#### WHAT IS REQUIRED:
Please give the number of lines in the entries below that hold "discovery", with no other words.

#### RECORDS FOR THE TASK:
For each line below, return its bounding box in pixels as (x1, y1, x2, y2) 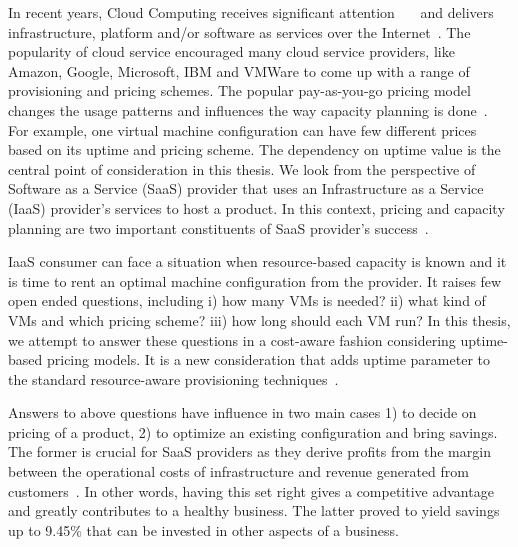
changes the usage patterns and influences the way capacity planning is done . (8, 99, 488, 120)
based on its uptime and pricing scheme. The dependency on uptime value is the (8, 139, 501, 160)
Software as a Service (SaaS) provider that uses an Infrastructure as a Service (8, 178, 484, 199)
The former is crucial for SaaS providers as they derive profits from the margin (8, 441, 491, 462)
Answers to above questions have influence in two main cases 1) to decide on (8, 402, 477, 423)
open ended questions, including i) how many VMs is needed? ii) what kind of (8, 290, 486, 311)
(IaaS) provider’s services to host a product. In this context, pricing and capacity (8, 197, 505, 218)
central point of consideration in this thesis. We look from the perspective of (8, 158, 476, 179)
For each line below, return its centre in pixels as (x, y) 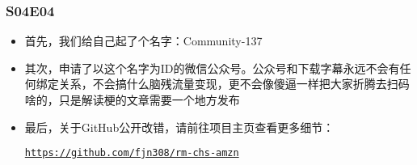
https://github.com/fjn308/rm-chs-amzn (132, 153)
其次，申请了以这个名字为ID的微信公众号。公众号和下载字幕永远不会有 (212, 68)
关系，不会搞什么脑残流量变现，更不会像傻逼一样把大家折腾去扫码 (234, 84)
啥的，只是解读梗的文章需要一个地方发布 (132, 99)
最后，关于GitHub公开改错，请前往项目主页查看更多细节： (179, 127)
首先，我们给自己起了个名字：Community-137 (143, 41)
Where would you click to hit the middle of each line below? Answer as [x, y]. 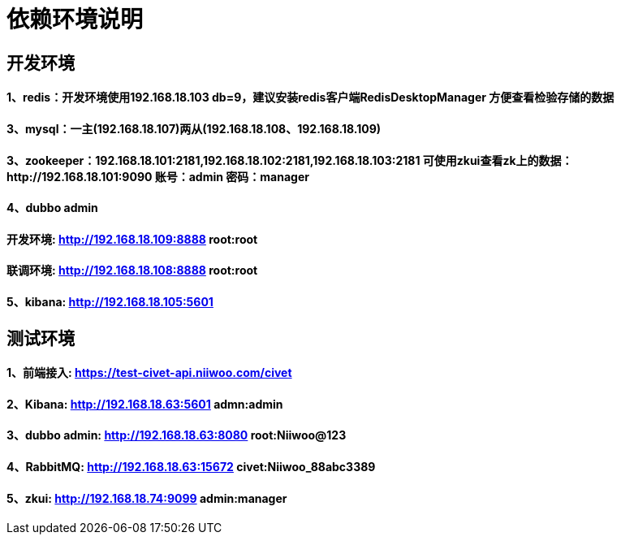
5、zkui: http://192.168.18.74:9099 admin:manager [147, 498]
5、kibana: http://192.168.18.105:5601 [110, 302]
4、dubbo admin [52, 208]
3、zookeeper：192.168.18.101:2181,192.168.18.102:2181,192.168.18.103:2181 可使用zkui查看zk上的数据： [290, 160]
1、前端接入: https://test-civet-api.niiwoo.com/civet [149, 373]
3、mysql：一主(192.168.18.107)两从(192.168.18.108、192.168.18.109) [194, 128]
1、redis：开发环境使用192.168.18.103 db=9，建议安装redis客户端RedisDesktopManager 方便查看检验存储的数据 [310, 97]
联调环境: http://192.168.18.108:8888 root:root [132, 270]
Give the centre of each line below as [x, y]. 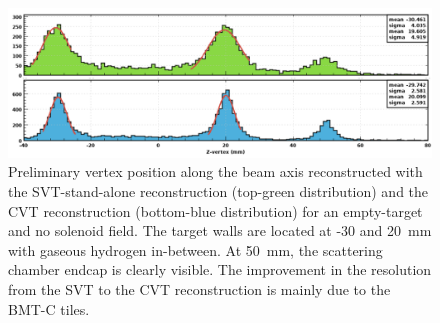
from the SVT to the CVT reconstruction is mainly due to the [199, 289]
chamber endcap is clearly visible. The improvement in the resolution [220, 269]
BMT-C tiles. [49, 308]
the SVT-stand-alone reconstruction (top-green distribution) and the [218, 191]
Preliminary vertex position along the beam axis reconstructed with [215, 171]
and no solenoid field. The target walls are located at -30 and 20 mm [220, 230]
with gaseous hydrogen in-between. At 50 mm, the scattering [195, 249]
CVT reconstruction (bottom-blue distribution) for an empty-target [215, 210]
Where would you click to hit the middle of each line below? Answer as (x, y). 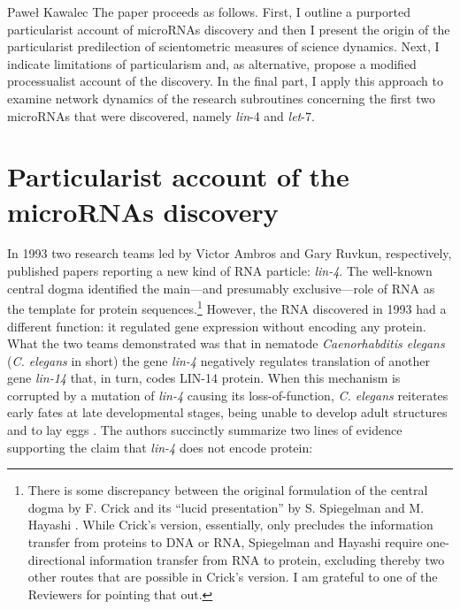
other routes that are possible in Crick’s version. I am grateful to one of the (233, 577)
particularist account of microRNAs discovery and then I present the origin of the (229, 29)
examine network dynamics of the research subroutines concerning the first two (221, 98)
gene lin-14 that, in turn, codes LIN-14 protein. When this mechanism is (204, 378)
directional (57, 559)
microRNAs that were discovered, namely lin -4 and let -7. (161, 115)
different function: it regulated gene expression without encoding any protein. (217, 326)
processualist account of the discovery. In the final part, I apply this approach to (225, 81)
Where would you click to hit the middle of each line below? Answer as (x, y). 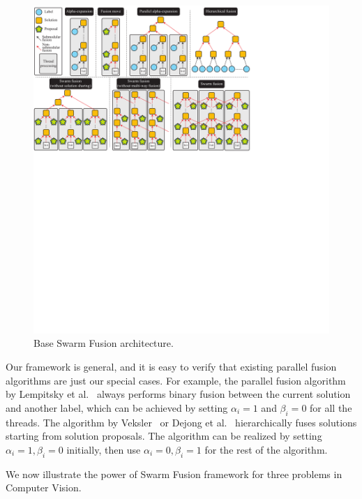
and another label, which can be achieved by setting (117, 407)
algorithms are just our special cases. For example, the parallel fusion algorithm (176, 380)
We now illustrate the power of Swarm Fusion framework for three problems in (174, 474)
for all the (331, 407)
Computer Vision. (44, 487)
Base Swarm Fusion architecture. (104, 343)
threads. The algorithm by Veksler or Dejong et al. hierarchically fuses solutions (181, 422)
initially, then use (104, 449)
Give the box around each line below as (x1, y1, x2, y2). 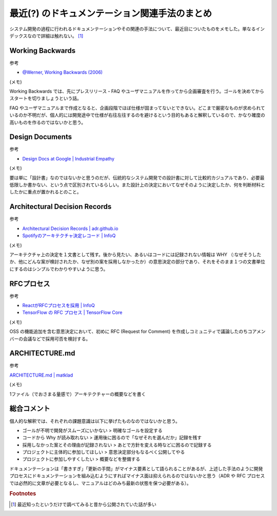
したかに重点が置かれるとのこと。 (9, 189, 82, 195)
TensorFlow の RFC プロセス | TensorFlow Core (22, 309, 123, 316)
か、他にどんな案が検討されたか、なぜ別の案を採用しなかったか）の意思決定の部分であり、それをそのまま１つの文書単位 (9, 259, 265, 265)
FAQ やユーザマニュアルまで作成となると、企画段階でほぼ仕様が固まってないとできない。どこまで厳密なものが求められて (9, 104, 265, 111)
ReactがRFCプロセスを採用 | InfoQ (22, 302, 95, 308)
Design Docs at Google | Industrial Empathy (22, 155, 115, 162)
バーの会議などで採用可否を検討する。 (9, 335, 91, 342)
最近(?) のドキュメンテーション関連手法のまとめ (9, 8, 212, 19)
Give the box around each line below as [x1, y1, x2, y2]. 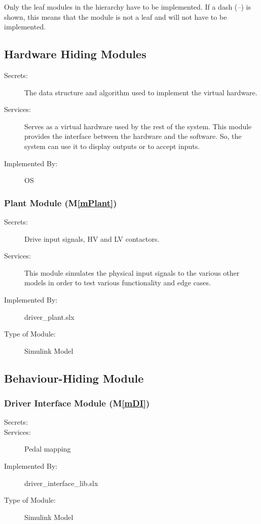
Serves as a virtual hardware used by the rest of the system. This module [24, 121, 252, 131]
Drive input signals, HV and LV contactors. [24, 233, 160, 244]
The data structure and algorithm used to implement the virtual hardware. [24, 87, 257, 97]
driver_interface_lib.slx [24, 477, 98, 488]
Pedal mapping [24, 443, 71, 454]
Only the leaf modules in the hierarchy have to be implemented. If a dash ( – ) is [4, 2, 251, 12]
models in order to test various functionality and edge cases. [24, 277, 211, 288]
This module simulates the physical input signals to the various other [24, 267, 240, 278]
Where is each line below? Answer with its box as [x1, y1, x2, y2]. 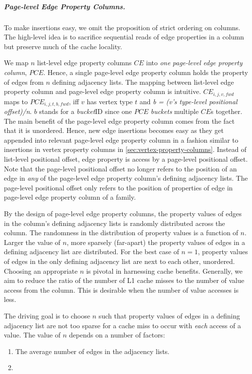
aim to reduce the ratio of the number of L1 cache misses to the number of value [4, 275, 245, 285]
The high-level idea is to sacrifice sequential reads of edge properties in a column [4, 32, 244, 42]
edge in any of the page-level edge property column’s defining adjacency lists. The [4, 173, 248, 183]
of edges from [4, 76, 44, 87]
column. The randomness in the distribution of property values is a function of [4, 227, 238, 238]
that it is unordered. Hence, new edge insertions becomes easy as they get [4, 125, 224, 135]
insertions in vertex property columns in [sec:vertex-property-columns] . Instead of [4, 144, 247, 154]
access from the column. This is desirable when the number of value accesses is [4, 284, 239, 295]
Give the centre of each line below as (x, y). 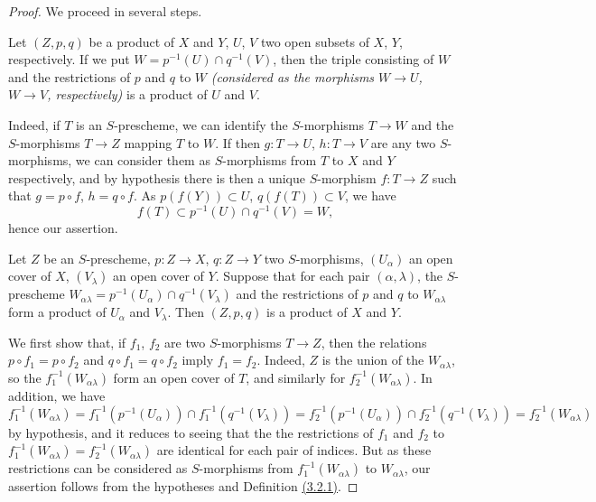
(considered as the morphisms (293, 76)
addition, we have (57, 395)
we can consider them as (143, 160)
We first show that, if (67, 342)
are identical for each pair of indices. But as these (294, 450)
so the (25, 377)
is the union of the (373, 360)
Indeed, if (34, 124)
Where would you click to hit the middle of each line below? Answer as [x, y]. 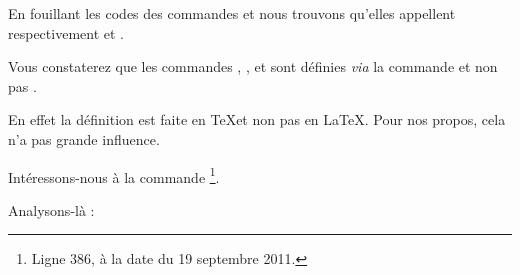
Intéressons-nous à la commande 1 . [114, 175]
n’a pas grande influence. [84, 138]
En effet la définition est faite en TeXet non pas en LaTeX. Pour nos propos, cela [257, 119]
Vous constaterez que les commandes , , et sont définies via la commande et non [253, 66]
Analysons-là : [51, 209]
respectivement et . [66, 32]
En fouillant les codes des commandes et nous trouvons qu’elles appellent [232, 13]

--

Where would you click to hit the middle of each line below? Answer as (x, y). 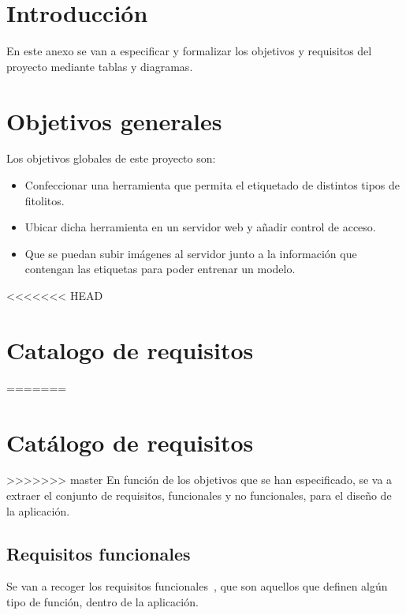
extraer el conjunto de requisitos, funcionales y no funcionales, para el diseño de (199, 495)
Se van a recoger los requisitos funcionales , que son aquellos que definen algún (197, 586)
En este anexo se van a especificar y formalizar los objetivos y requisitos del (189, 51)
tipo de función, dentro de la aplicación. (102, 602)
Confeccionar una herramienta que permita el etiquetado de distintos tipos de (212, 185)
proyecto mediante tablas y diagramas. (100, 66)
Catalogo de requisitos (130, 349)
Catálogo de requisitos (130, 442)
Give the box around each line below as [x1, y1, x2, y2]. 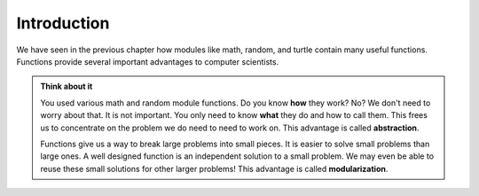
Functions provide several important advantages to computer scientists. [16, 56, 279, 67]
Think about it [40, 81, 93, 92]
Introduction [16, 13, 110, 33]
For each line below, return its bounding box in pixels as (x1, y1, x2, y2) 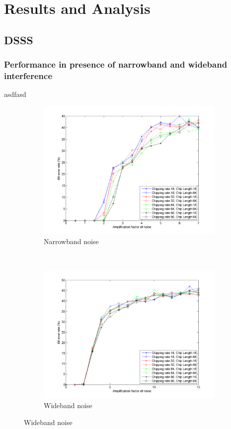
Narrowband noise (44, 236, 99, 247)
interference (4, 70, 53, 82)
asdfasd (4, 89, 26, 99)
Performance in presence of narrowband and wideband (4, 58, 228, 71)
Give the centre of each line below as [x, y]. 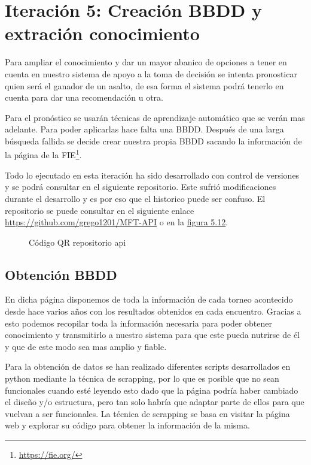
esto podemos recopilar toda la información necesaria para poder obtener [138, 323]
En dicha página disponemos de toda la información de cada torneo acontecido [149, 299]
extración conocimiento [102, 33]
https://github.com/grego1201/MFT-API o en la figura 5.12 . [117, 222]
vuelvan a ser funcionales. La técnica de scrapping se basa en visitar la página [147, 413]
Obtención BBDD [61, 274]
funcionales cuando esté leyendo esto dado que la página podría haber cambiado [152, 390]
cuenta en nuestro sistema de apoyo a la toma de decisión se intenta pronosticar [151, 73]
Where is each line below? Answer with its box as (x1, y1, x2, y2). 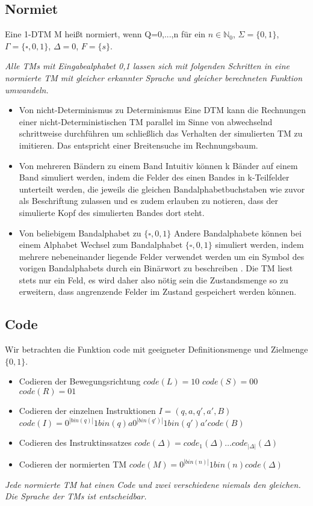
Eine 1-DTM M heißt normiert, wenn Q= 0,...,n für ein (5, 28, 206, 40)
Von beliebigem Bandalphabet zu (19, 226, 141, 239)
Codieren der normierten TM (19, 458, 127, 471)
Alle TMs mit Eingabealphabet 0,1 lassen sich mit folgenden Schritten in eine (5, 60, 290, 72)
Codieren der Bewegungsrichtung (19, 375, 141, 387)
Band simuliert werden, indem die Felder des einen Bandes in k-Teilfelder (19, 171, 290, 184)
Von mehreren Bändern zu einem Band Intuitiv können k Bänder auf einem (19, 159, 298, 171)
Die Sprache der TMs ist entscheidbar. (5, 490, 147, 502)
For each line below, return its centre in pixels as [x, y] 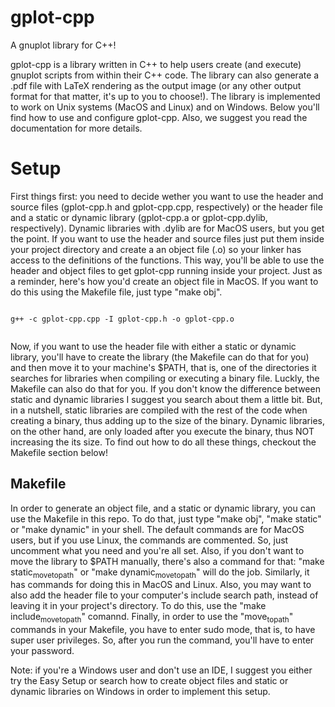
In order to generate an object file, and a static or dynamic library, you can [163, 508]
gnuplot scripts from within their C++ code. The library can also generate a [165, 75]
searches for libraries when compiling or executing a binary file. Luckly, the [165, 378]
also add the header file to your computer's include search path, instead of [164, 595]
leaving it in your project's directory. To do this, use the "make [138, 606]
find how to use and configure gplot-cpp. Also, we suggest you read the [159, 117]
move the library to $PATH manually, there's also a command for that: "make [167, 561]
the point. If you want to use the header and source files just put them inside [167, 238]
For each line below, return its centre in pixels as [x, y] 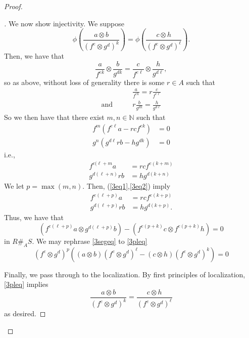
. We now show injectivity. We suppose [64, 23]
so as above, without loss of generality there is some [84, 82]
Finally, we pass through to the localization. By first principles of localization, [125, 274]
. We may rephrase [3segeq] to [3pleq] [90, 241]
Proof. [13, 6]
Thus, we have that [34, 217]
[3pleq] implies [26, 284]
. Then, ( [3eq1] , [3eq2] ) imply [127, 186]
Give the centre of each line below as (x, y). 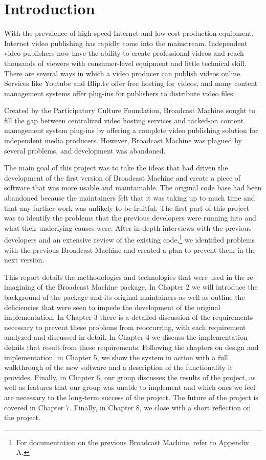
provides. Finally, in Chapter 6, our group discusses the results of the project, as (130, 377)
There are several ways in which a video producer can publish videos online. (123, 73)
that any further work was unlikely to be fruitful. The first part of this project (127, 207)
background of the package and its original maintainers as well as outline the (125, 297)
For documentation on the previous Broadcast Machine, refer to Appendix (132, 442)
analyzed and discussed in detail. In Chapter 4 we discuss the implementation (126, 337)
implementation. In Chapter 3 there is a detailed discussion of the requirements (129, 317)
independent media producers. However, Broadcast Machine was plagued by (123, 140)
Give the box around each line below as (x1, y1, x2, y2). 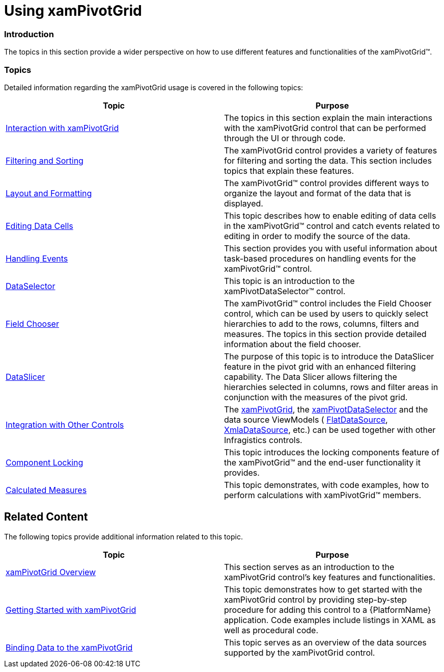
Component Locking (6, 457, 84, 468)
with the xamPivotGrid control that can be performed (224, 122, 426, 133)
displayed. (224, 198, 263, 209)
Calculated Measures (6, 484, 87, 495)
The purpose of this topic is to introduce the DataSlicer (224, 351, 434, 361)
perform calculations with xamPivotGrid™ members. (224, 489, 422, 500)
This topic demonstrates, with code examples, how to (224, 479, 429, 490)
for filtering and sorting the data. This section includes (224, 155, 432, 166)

#### SOLUTION TO THIS TASK:
2